What is being asked -
Pictures stay out of the answer, but every line of the material must be restated exactly.

Supplied data -
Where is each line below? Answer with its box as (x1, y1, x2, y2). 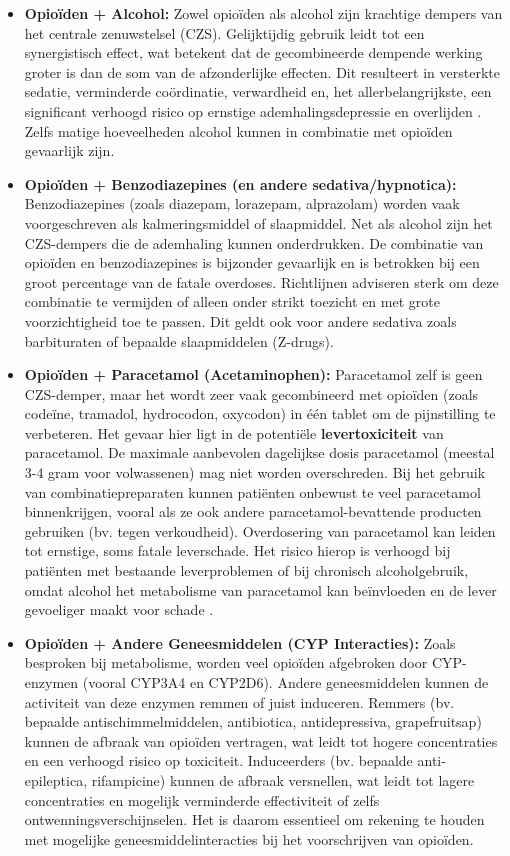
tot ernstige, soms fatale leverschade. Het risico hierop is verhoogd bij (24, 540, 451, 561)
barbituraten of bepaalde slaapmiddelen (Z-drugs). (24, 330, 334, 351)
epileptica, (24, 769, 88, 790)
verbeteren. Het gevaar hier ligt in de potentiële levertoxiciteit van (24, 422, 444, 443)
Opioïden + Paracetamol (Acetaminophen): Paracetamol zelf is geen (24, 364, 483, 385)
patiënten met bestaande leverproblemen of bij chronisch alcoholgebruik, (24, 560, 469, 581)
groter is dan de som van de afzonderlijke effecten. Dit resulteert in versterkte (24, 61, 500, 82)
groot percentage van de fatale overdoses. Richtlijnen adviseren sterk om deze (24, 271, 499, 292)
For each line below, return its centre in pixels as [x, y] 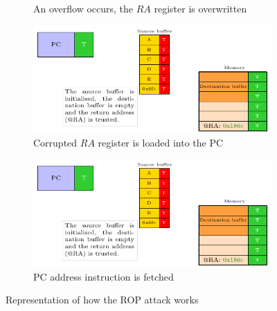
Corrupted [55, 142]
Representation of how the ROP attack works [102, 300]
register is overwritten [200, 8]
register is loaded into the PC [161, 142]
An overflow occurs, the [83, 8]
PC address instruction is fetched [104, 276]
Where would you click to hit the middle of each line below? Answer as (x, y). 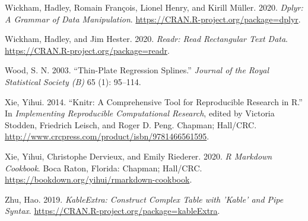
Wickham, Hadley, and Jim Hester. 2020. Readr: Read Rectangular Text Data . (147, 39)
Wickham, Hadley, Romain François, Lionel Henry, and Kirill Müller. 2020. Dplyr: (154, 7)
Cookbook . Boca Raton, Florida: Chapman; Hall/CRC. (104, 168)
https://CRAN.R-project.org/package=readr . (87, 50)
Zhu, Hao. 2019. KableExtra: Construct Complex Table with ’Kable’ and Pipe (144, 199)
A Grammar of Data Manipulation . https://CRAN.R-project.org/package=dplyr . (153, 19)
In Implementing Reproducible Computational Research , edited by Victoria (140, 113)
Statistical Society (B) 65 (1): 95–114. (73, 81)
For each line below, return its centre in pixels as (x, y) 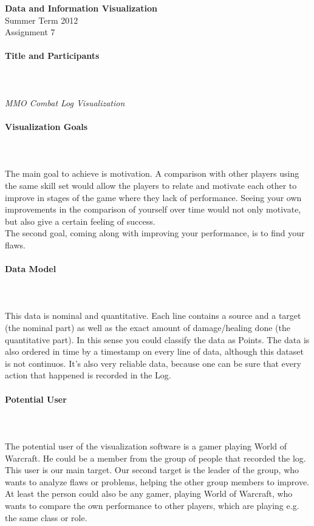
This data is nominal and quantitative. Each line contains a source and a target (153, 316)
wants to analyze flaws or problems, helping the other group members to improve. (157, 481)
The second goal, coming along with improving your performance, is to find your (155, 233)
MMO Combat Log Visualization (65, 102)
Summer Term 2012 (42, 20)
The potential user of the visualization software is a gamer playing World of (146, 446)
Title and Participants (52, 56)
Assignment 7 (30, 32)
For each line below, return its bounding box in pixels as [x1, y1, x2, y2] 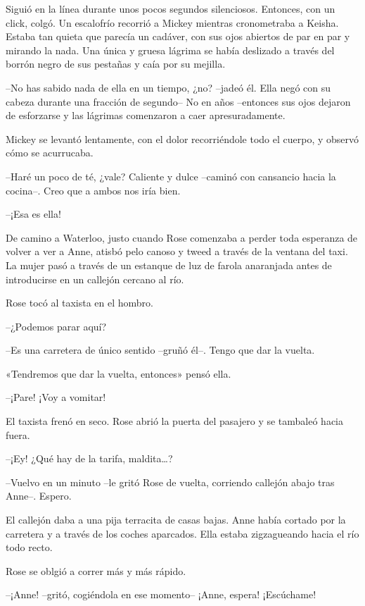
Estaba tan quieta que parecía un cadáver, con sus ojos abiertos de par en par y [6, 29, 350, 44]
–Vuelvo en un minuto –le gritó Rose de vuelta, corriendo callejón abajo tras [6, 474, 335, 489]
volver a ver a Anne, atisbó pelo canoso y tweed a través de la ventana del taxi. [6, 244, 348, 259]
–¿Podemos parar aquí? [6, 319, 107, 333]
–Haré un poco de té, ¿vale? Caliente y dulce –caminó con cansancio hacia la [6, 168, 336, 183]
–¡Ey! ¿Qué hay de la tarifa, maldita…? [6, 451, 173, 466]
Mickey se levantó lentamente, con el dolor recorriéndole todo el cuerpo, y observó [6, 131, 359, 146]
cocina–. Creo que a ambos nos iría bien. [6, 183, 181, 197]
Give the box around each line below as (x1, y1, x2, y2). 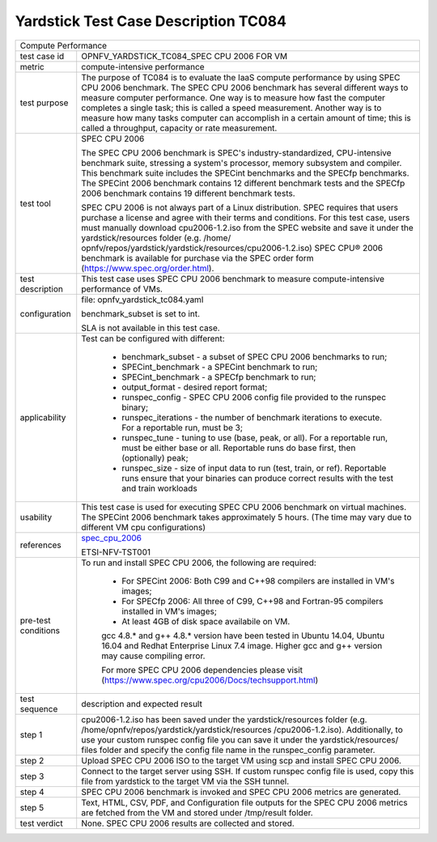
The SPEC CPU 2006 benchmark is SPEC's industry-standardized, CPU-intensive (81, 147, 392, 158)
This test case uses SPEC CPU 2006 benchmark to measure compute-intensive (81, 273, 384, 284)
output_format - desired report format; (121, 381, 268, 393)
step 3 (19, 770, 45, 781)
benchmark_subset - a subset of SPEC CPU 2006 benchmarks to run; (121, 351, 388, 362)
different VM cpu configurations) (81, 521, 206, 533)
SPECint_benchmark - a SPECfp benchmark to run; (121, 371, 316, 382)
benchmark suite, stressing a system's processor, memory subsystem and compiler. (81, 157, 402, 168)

The completed task -
Where is each line below? Answer with its box as (x1, y1, x2, y2). 
tot ernstige, soms fatale leverschade. Het risico hierop is verhoogd bij (24, 540, 451, 561)
barbituraten of bepaalde slaapmiddelen (Z-drugs). (24, 330, 334, 351)
epileptica, (24, 769, 88, 790)
verbeteren. Het gevaar hier ligt in de potentiële levertoxiciteit van (24, 422, 444, 443)
Opioïden + Paracetamol (Acetaminophen): Paracetamol zelf is geen (24, 364, 483, 385)
patiënten met bestaande leverproblemen of bij chronisch alcoholgebruik, (24, 560, 469, 581)
groter is dan de som van de afzonderlijke effecten. Dit resulteert in versterkte (24, 61, 500, 82)
groot percentage van de fatale overdoses. Richtlijnen adviseren sterk om deze (24, 271, 499, 292)
For each line below, return its centre in pixels as [x, y] 
Corrupted [55, 142]
Representation of how the ROP attack works [102, 300]
register is overwritten [200, 8]
register is loaded into the PC [161, 142]
An overflow occurs, the [83, 8]
PC address instruction is fetched [104, 276]
Where would you click to hit the middle of each line below? Answer as (x, y). 
Wickham, Hadley, and Jim Hester. 2020. Readr: Read Rectangular Text Data . (147, 39)
Wickham, Hadley, Romain François, Lionel Henry, and Kirill Müller. 2020. Dplyr: (154, 7)
Cookbook . Boca Raton, Florida: Chapman; Hall/CRC. (104, 168)
https://CRAN.R-project.org/package=readr . (87, 50)
Zhu, Hao. 2019. KableExtra: Construct Complex Table with ’Kable’ and Pipe (144, 199)
A Grammar of Data Manipulation . https://CRAN.R-project.org/package=dplyr . (153, 19)
In Implementing Reproducible Computational Research , edited by Victoria (140, 113)
Statistical Society (B) 65 (1): 95–114. (73, 81)
For each line below, return its centre in pixels as (x, y) 
This data is nominal and quantitative. Each line contains a source and a target (153, 316)
wants to analyze flaws or problems, helping the other group members to improve. (157, 481)
The second goal, coming along with improving your performance, is to find your (155, 233)
MMO Combat Log Visualization (65, 102)
Summer Term 2012 (42, 20)
The potential user of the visualization software is a gamer playing World of (146, 446)
Title and Participants (52, 56)
Assignment 7 (30, 32)
For each line below, return its bounding box in pixels as [x1, y1, x2, y2] 
Estaba tan quieta que parecía un cadáver, con sus ojos abiertos de par en par y [6, 29, 350, 44]
–Vuelvo en un minuto –le gritó Rose de vuelta, corriendo callejón abajo tras [6, 474, 335, 489]
volver a ver a Anne, atisbó pelo canoso y tweed a través de la ventana del taxi. [6, 244, 348, 259]
–¿Podemos parar aquí? [6, 319, 107, 333]
–Haré un poco de té, ¿vale? Caliente y dulce –caminó con cansancio hacia la [6, 168, 336, 183]
–¡Ey! ¿Qué hay de la tarifa, maldita…? [6, 451, 173, 466]
Mickey se levantó lentamente, con el dolor recorriéndole todo el cuerpo, y observó [6, 131, 359, 146]
cocina–. Creo que a ambos nos iría bien. [6, 183, 181, 197]
Give the box around each line below as (x1, y1, x2, y2). 
The SPEC CPU 2006 benchmark is SPEC's industry-standardized, CPU-intensive (81, 147, 392, 158)
This test case uses SPEC CPU 2006 benchmark to measure compute-intensive (81, 273, 384, 284)
output_format - desired report format; (121, 381, 268, 393)
step 3 (19, 770, 45, 781)
benchmark_subset - a subset of SPEC CPU 2006 benchmarks to run; (121, 351, 388, 362)
different VM cpu configurations) (81, 521, 206, 533)
SPECint_benchmark - a SPECfp benchmark to run; (121, 371, 316, 382)
benchmark suite, stressing a system's processor, memory subsystem and compiler. (81, 157, 402, 168)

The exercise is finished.